For the fits to the actual data:

In [None]:
lab = 'StA'
xtl = 'LDE1L'
s = 'GaN'

amp_keys = [k for k in fit_dict[lab][xtl][s].params.keys() if 'amplitude' in k]
amp_vals = [fit_dict[lab][xtl][s].params[amp_key].value for amp_key in amp_keys]
sum_amplitude = sum(amp_vals)

print(sum_amplitude)

In [None]:
fitted_curve = fit_dict[lab][xtl][s].eval(x=data[lab][xtl][s].L)
trapz_area = np.trapz(fitted_curve, x=data[lab][xtl][s].L)
print(trapz_area)

Yes! The area under the fit is the same based on the sum of amplitudes or a trapezoidal integration method. So I will use the sum of amplitudes!

In [None]:
def get_height_area_ratio(fit_result_object, xvals, prefix_component_to_exclude=None):
    
    """
    fit_result_object = an lmfit.fit_result object
    xvals = an array over which to evaluate the fit result, in order to find peak height
    prefix_component_to_exclude = string giving prefix of the component to exclude from the
                                area calculation (e.g. to exclude a shoulder).
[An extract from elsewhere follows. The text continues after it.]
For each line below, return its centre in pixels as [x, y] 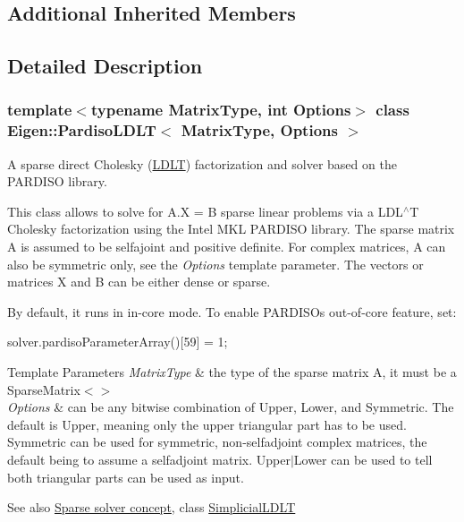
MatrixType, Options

Should be
                                something like 'c_'.
    """

    amp_keys = [k for k in fit_result_object.params.keys() if 'amplitude' in k]
    
    amp_vals = []
    
    for amp_key in amp_keys:
        if amp_key[0:2] != prefix_component_to_exclude:
            amp_vals.append(fit_result_object.params[amp_key].value)
            
    area_fit = sum(amp_vals)

    fitted_curve = fit_result_object.eval(x=xvals)
    height_fit = fitted_curve.max()

    ht_area_ratio = height_fit / area_fit
    
    return ht_area_ratio

In [None]:
def get_height_area_ratio_mc_avg(fit_result_object_list, xvals, prefix_component_to_exclude=None):
    
    """
    fit_result_object_list = a list of lmfit.fit_result objects over which to find mean and stdev
    xvals = an array over which to evaluate the fit result, in order to find peak height
    prefix_component_to_exclude = string giving prefix of the component to exclude from the
                                area calculation (e.g. to exclude a shoulder). Should be
                                something like 'c_'.
    """
    
    ht_area_ratio_list = []
    
    for i, fit_result_object in enumerate(fit_result_object_list):
        print('        Getting height/area for mc model #{}'.format(i))
        ht_area_of_this_model = get_height_area_ratio(fit_result_object, xvals, prefix_component_to_exclude)
        ht_area_ratio_list.append(ht_area_of_this_model)
        
    ht_area_mean = np.array(ht_area_ratio_list).mean()
    ht_area_stdev = np.array(ht_area_ratio_list).std()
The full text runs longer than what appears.